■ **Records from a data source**
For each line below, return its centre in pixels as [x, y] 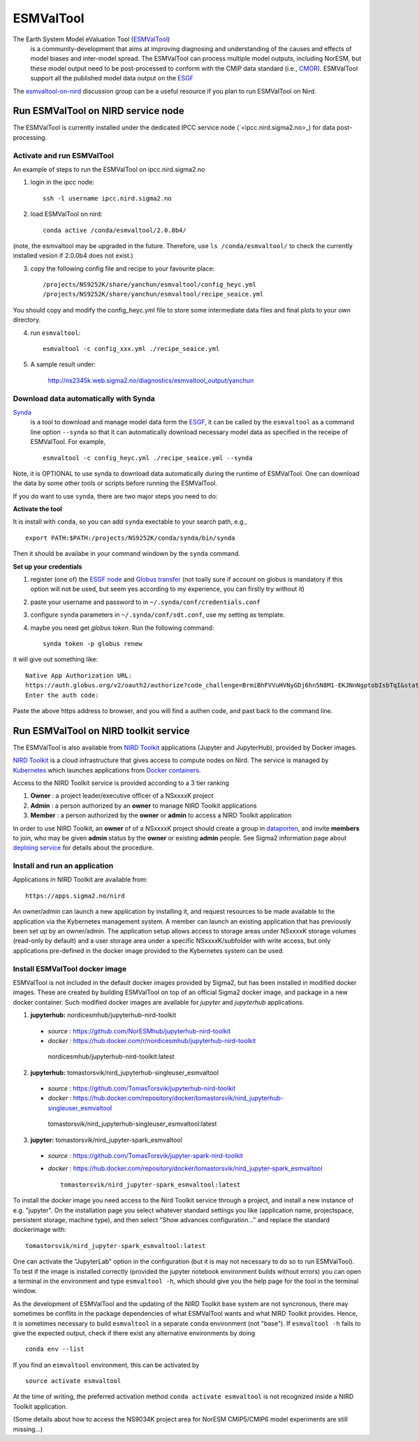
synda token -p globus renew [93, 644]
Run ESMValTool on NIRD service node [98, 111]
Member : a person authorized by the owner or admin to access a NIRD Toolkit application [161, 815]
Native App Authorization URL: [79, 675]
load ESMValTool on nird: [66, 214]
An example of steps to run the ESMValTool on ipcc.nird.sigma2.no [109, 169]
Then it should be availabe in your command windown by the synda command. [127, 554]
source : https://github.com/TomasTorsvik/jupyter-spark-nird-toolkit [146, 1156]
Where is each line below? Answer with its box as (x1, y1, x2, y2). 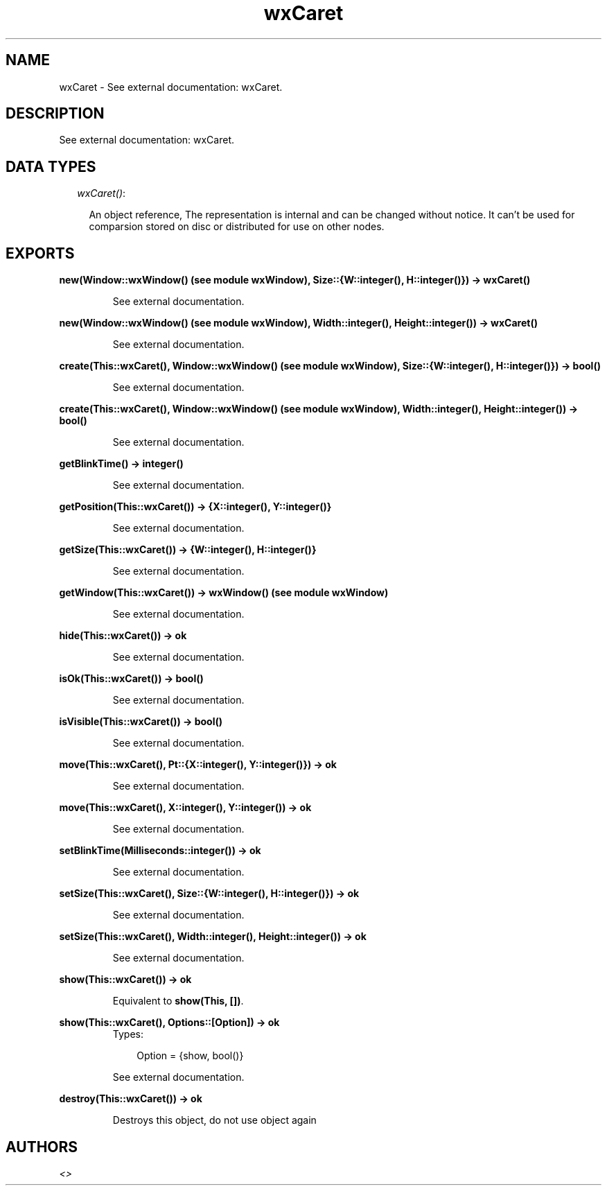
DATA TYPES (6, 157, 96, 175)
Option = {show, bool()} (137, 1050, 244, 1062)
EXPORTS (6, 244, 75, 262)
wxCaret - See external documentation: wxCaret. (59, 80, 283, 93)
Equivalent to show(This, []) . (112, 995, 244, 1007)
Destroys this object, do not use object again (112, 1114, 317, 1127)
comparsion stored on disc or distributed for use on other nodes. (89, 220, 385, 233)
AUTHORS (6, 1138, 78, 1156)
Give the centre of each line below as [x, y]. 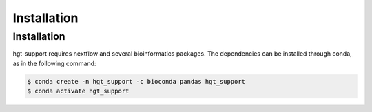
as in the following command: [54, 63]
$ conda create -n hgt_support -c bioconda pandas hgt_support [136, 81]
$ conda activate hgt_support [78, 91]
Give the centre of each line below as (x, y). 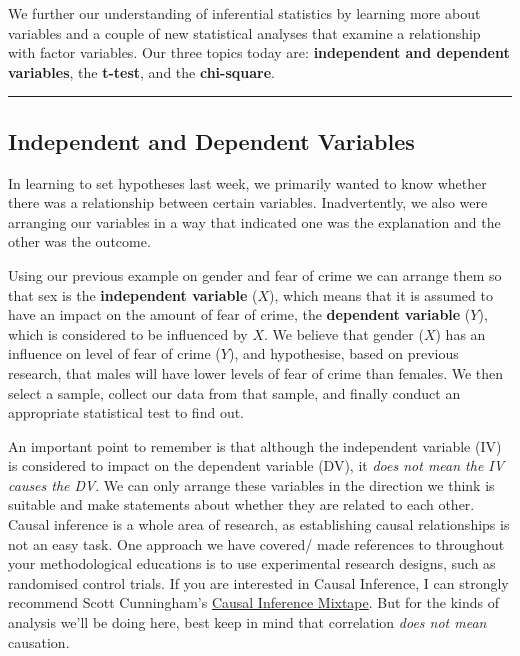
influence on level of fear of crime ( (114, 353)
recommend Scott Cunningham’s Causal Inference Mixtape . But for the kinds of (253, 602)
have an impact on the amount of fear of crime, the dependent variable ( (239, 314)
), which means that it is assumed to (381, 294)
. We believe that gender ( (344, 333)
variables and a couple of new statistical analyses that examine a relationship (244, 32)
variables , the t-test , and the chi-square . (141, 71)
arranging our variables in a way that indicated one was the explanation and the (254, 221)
---
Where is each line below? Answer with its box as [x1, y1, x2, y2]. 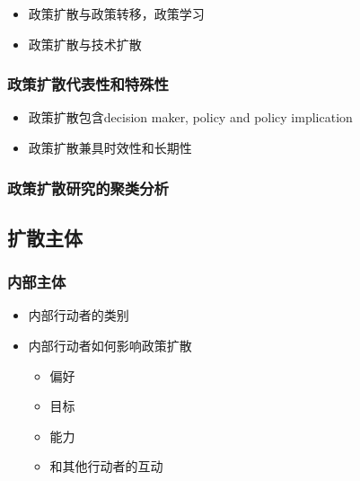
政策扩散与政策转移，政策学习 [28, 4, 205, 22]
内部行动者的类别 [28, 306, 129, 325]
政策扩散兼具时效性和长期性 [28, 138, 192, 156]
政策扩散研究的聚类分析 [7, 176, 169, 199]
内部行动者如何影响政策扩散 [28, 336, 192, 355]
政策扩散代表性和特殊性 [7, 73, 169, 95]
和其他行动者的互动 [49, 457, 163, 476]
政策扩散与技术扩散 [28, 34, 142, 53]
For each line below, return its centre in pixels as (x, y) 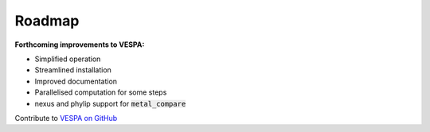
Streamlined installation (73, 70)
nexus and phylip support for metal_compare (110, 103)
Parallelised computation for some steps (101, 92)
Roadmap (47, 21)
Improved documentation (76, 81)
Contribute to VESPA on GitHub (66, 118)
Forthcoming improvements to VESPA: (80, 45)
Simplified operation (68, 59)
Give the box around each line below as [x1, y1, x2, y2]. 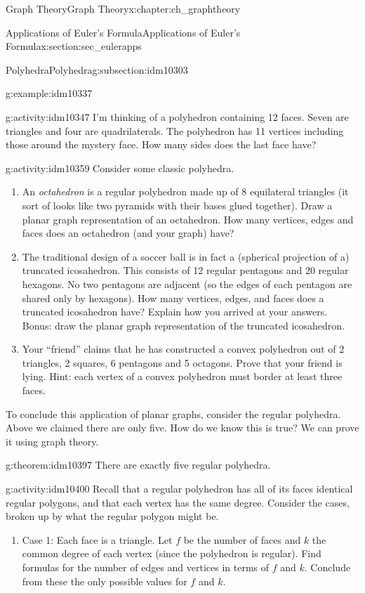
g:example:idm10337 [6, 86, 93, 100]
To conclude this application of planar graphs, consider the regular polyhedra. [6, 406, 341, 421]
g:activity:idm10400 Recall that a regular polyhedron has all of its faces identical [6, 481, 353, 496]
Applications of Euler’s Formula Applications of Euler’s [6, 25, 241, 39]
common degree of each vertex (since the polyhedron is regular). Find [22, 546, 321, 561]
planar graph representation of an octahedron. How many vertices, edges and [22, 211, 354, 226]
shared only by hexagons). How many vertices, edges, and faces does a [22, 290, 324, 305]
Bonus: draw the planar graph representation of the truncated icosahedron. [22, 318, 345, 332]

■ **What you should do**
Starting at the line above that holds "Give the centre of each line below as [x, y].", repeat every line exactly down to and including the line that holds "arranging our variables", then stop. Do not carry over any pictures.

■ **Your response**
Give the centre of each line below as [x, y]. 
as in the following command: [54, 63]
$ conda create -n hgt_support -c bioconda pandas hgt_support [136, 81]
$ conda activate hgt_support [78, 91]
Give the centre of each line below as (x, y). 
influence on level of fear of crime ( (114, 353)
recommend Scott Cunningham’s Causal Inference Mixtape . But for the kinds of (253, 602)
have an impact on the amount of fear of crime, the dependent variable ( (239, 314)
), which means that it is assumed to (381, 294)
. We believe that gender ( (344, 333)
variables and a couple of new statistical analyses that examine a relationship (244, 32)
variables , the t-test , and the chi-square . (141, 71)
arranging our variables in a way that indicated one was the explanation and the (254, 221)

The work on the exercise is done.